Lutherans living in the Broadus area wanted a church, so Rev. Nels Carlson came up from Miles City to conduct services. In the summer of 1953 Olaf Magis, a seminary student serving in the Miles City congregation, held worship services and conducted a survey of the area. As a result of this survey, Rev. Raeder Daehlin came and met with the group and continued the congregation. Organization took place on March 10, 1954, and the congregation was served by interns the first few years.
Plans were made to build a church, and the first services were held in the basement on September 19, 1957. The church was dedicated November 23, 1958. Rev. Carlson, who was now a pastor at Glasgow, came down to participate in the event.

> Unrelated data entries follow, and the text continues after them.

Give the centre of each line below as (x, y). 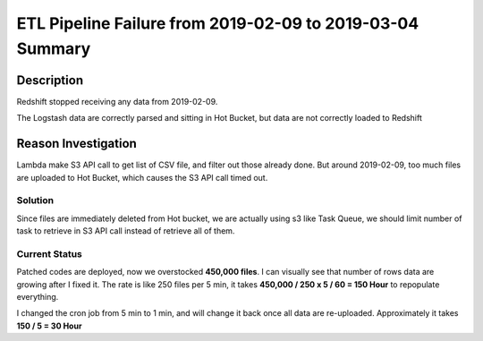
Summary (54, 48)
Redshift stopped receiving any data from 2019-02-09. (117, 101)
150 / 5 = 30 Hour (49, 326)
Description (50, 80)
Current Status (49, 253)
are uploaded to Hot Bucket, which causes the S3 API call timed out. (142, 177)
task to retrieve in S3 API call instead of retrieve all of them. (126, 231)
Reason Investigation (77, 144)
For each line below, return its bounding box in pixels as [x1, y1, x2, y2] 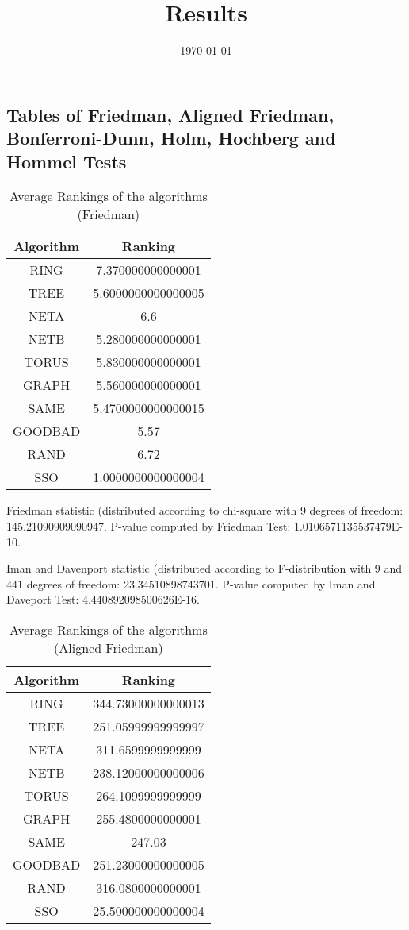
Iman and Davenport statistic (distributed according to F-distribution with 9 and [6, 560, 403, 577]
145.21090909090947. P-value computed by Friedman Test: [6, 517, 291, 534]
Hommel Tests [6, 149, 127, 173]
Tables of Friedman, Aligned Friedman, [6, 102, 334, 126]
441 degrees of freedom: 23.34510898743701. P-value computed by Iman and [6, 575, 376, 592]
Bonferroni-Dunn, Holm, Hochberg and [6, 125, 336, 150]
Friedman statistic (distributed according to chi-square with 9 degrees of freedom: [6, 502, 403, 519]
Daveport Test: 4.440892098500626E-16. [6, 591, 200, 608]

With financial assistance from the ALC, the congregation was able to call its first ordained pastor, Gary Lindbo, who came in 1962. He had been the student intern from 1960-1961. In 1968 an oil pool in the Bell Creek area resulted in population growth which also increased the church membership. In 1975 the original church was torn down, and a new one was completed in 1976. In 1980 the congregation sponsored a family from Vietnam. Historian Loreta Mangen, who has written two different histories on the congregation, comments often upon the struggle that the congregation has had through the years. Going from seminary students to seminary graduates and even lay pastors, “we go from almost solvency to total poverty as far as money goes, but God loves us and He helps us in our distress, so we manage to keep going for 30 years.”
From the guide to the Our Savior's Lutheran Church, Broadus, Montana, Records, 1954-2012, (Pacific Lutheran University)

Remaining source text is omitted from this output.